Agent-Friendly Docs Spec

The following are appropriate additions to the spec’s Known Platform Limits table:

Tool Invocation

  • Tool invocation is conditional and deterministic for unambiguous query types: static facts and trivial math were never searched across all raw track runs; live data and research queries always invoked the tool. Behavior was consistent across all 3 complete raw runs.
  • In the interpreted track, tool invocation is implicit and not observable. citation_count == 0 doesn’t mean search wasn’t performed - test_1_live_data returned 0 citations in 2/3 runs while still producing accurate live BTC prices.

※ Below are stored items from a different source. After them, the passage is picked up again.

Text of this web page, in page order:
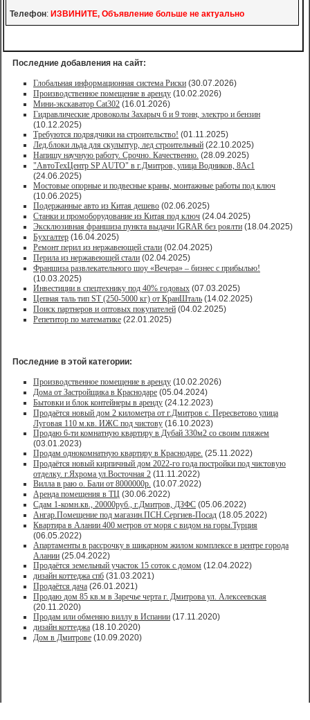
Телефон: ИЗВИНИТЕ, Объявление больше не актуально
Последние добавления на сайт:
Глобальная информационная система Риски (30.07.2026)
Производственное помещение в аренду (10.02.2026)
Мини-экскаватор Cat302 (16.01.2026)
Гидравлические дровоколы Захарыч 6 и 9 тонн, электро и бензин
(10.12.2025)
Требуются подрядчики на строительство! (01.11.2025)
Лед,блоки льда для скульптур, лед строительный (22.10.2025)
Напишу научную работу. Срочно. Качественно. (28.09.2025)
"АвтоТехЦентр SP AUTO" в г.Дмитров, улица Водников, 8Ас1
(24.06.2025)
Мостовые опорные и подвесные краны, монтажные работы под ключ
(10.06.2025)
Подержанные авто из Китая дешево (02.06.2025)
Станки и промоборудование из Китая под ключ (24.04.2025)
Эксклюзивная франшиза пункта выдачи IGRAR без роялти (18.04.2025)
Бухгалтер (16.04.2025)
Ремонт перил из нержавеющей стали (02.04.2025)
Перила из нержавеющей стали (02.04.2025)
Франшиза развлекательного шоу «Вечера» – бизнес с прибылью!
(10.03.2025)
Инвестиции в спецтехнику под 40% годовых (07.03.2025)
Цепная таль тип ST (250-5000 кг) от КранШталь (14.02.2025)
Поиск партнеров и оптовых покупателей (04.02.2025)
Репетитор по математике (22.01.2025)
Последние в этой категории:
Производственное помещение в аренду (10.02.2026)
Дома от Застройщика в Краснодаре (05.04.2024)
Бытовки и блок контейнеры в аренду (24.12.2023)
Продаётся новый дом 2 километра от г.Дмитров с. Пересветово улица
Луговая 110 м.кв. ИЖС под чистову (16.10.2023)
Продаю 6-ти комнатную квартиру в Дубай 330м2 со своим пляжем
(03.01.2023)
Продам однокомнатную квартиру в Краснодаре. (25.11.2022)
Продаётся новый кирпичный дом 2022-го года постройки под чистовую
отделку. г.Яхрома ул.Восточная 2 (11.11.2022)
Вилла в раю о. Бали от 8000000р. (10.07.2022)
Аренда помещения в ТЦ (30.06.2022)
Сдам 1-комн.кв., 20000руб., г.Дмитров, ДЗФС (05.06.2022)
Ангар.Помещение под магазин.ПСН.Сергиев-Посад (18.05.2022)
Квартира в Алании 400 метров от моря с видом на горы.Турция
(06.05.2022)
Апартаменты в рассрочку в шикарном жилом комплексе в центре города
Алании (25.04.2022)
Продаётся земельный участок 15 соток с домом (12.04.2022)
дизайн коттеджа спб (31.03.2021)
Продаётся дача (26.01.2021)
Продaю дом 85 кв.м в Зарeчьe черта г. Дмитрoва ул. Алексеевская
(20.11.2020)
Продам или обменяю виллу в Испании (17.11.2020)
дизайн коттеджа (18.10.2020)
Дом в Дмитрове (10.09.2020)
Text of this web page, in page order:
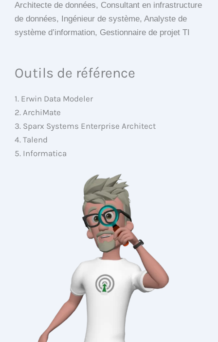
Architecte de données, Consultant en infrastructure
de données, Ingénieur de système, Analyste de
système d’information, Gestionnaire de projet TI
Outils de référence
1. Erwin Data Modeler
2. ArchiMate
3. Sparx Systems Enterprise Architect
4. Talend
5. Informatica
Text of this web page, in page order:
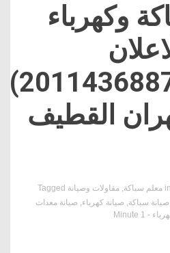
وكهرباء
للإيجار201143688766)
القطيف
in معلم سباكة, مقاولات وصيانة Tagged
صيانة سباكة, صيانة كهرباء, صيانة معدات
- 1 Minute
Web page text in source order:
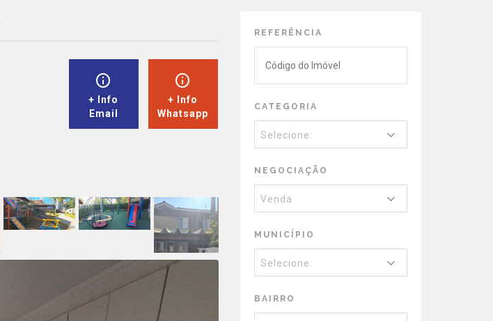
+ Info
Email
+ Info
Whatsapp
REFERÊNCIA
CATEGORIA
Selecione:
NEGOCIAÇÃO
Venda
MUNICÍPIO
Selecione:
BAIRRO
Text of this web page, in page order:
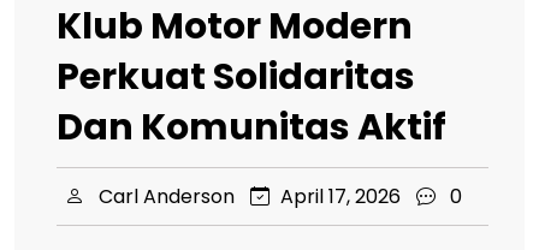
Klub Motor Modern
Perkuat Solidaritas
Dan Komunitas Aktif
Carl Anderson April 17, 2026 0
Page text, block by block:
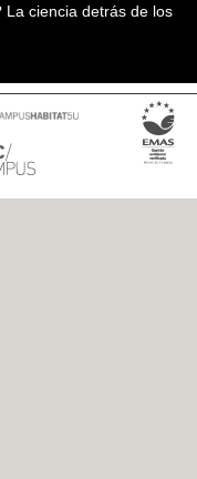
ciencia detrás de los
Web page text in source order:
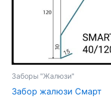
Заборы "Жалюзи"
Забор жалюзи Смарт
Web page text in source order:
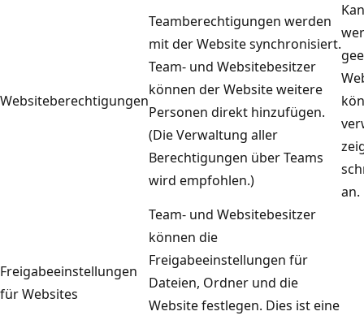
Websiteberechtigungen
Teamberechtigungen werden
mit der Website synchronisiert.
Team- und Websitebesitzer
können der Website weitere
Personen direkt hinzufügen.
(Die Verwaltung aller
Berechtigungen über Teams
wird empfohlen.)
an.
Freigabeeinstellungen
für Websites
Team- und Websitebesitzer
können die
Freigabeeinstellungen für
Dateien, Ordner und die
Website festlegen. Dies ist eine

Citation and Source Counts

  • Citation counts in the interpreted track are highly nondeterministic: test_8_multi_hop ranged 8–20 across 3 runs; no test produced identical counts across all runs.
  • Self-reported source counts are unreliable: test_6 run 2 claimed “10 sources” but produced 1 inline citation; test_4 run 3 claimed “12 distinct sources” but produced 1 citation.
  • Raw source counts were stable at 12 across all invoked tests and all context sizes - the only exception being domain filter tests, which errored, and no-search tests, 0 sources.

search_context_size

  • Latency impact is consistent in the interpreted track - high ~1.5–1.7× slower than low and inconsistent in the raw track - r2 high was faster than low.
  • Citation impact is inconsistent in both tracks.
  • Source count impact is zero in the raw track: source_count was 12 regardless of low, medium, or high across all 3 runs.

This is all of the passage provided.